Com o moreno, entretanto, a história era outra...
A calça de Giulio foi retirada com um forte puxão. Sua roupa de baixo foi fazer companhia para a primeira peça, ambas no tapete vinho que forrava a cama. Mário fez o mesmo com a própria calça, sentindo uma indescritível sensação de liberdade. Porém, antes que a peça de roupa fosse para o outro lado da cama, o ruivo retirou dois pequenos objetos de um dos bolsos, deixando-os sobre a cama.
"O que eu preciso fazer?" A voz do Vice-Inspetor saiu rouca e seu rosto estava vermelho. Quando o braço direito de Alaudi começava a se deixar levar pelo momento, aquela seriedade se dissipava. Ali, embaixo do corpo e dos olhos de Mário, ele não passava de um amante que implorava com os olhos que as coisas fossem um pouco mais rápidas.
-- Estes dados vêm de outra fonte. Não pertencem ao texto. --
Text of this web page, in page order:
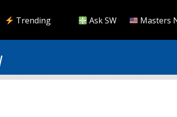
Trending Ask SW Masters

"Você continua deitado". O ruivo sorriu, passando a língua entre os lábios e sorrindo. "Eu cuido do restante."
Giulio tentou argumentar, mas Mário apoiou uma de suas mãos sobre o peito de seu amante, avisando que não repetiria suas palavras. Seus lábios se abaixaram levemente, beijando os lábios do moreno, enquanto uma de suas mãos subiu e desceu pela ereção do homem que estava por baixo. O beijo foi rápido, pois o ruivo não tinha intenções de perder aquela oportunidade. Seu corpo arrastou-se um pouco para baixo, e então seus lábios se concentraram em outra parte do corpo do braço direito do Guardião da Nuvem. O homem tremeu ao toque, omitindo um rouco gemido quando Mário desceu a língua por toda a extensão do membro. O ruivo utilizou uma das mãos como apoio, enquanto a outra abria um dos frascos que ele havia trazido. O braço direito dos Cavallone estava acostumado a se preparar, mesmo que aquele método demorasse um pouco mais. Seus lábios gemeram quando um de seus dedos encontrou sua entrada e isso fez o moreno erguer a cabeça.
A expressão no rosto de Giulio era um misto de curiosidade e desejo. Seus olhos verdes passavam de seu baixo ventre para o que seu amante fazia, e era difícil escolher para onde ele deveria olhar. Mário sorria intimamente, principalmente porque todo aquele show pessoal havia causado uma reação instantânea em seu amante. A ereção em seus lábios havia se tornado maior, e quando sua boca a recebeu por inteiro, os gemidos de Giulio o excitaram ainda mais e ele adicionou um segundo dedo à sua entrada. Os movimentos eram vagarosos e seus dedos não alcançavam certas profundidades. Em determinado momento o ruivo se perguntou se aquilo seria suficiente. O Vice-Inspetor era um pouco maior do que os outros homens com que ele havia estado, e por mais que o braço direito de Ivan estivesse transbordando desejo, ele sabia melhor do que ninguém que a experiência poderia ser catastrófica.
"M-Mário..." O chamado veio de cima, ele sabia. Os olhos verdes se ergueram, mas ele não parou o que fazia. O ruivo adorava aquele tipo de carícia, e sentir Giulio em seus lábios era quase tão satisfatório quanto imaginar aquele homem dentro dele. "P-Pare..."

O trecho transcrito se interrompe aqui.